Designing gadgets with desktop 3D printers is nothing new. But until now, no one has ever used an at-home thermoplastic machine to help build a pistol. For one of the nation’s gun lobbies, it’s about time.That reminds me of John Malkovich's plastic gun in the movie, "In The Line of Fire ."
The firearm in question is a .22-caliber rifle developed by Wisconsin engineer and amateur gunsmith Michael Guslick. Using his Stratasys 3D printing machine and blueprints downloaded from the internet, Guslick successfully printed the lower receiver — or frame — of an AR-15 rifle and turned it into a gun. He also shared the results on his blog.
“People have been making firearms at home since before America was a country,” Dudley Brown, executive vice president of the National Association for Gun Rights, tells Danger Room. “And not only does it not make it dangerous, it makes America safer. It’s where most of the innovation came from. John Moses Browning built guns out of his basement. We’re still using them.”

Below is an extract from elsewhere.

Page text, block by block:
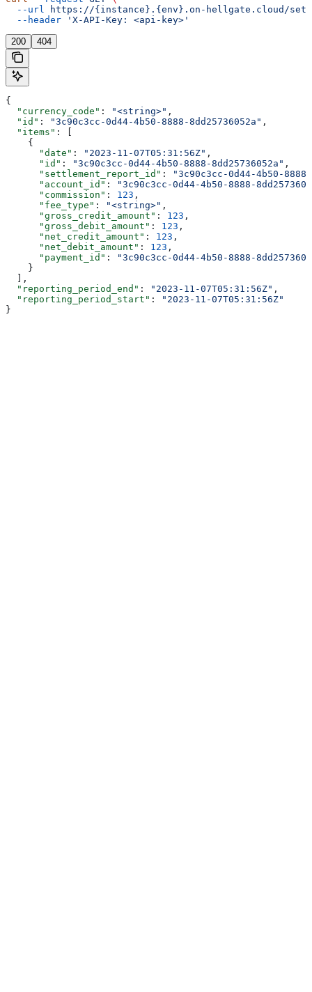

Neither Brown nor the NAGR condone building firearms illegally. But at-home plastic gun manufacturing raises some thorny legal and regulatory questions, and has some worried it could undermine attempts to keep America’s guns under control. Managing the flow of solid weapons is one thing. How do you control a digital pattern that people can use to print guns in their living rooms?

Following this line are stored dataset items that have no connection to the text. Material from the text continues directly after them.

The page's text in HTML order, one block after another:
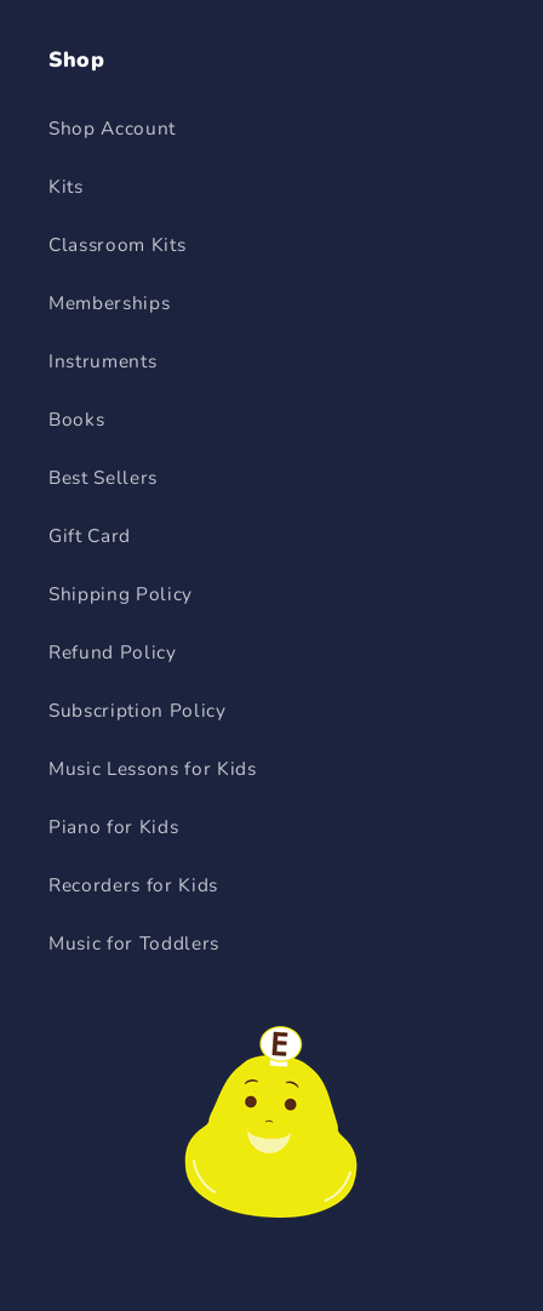
Shop
Shop Account
Kits
Classroom Kits
Memberships
Instruments
Books
Best Sellers
Gift Card
Shipping Policy
Refund Policy
Subscription Policy
Music Lessons for Kids
Piano for Kids
Recorders for Kids
Music for Toddlers

Note that Guslick didn’t manufacture the entire weapon using the printer. The rest of the rifle is assembled from commercial off-the-shelf parts. Guslick provided a photo of an earlier pistol model — seen above — to Danger Room, which shows a printed thermoplastic lower receiver, and a commercially bought metal upper receiver, barrel, grip and magazine. And of course, Guslick didn’t manufacture the ammo either. But as metal and ceramic materials become available for low-end printers, it could become possible to one day print an entire gun.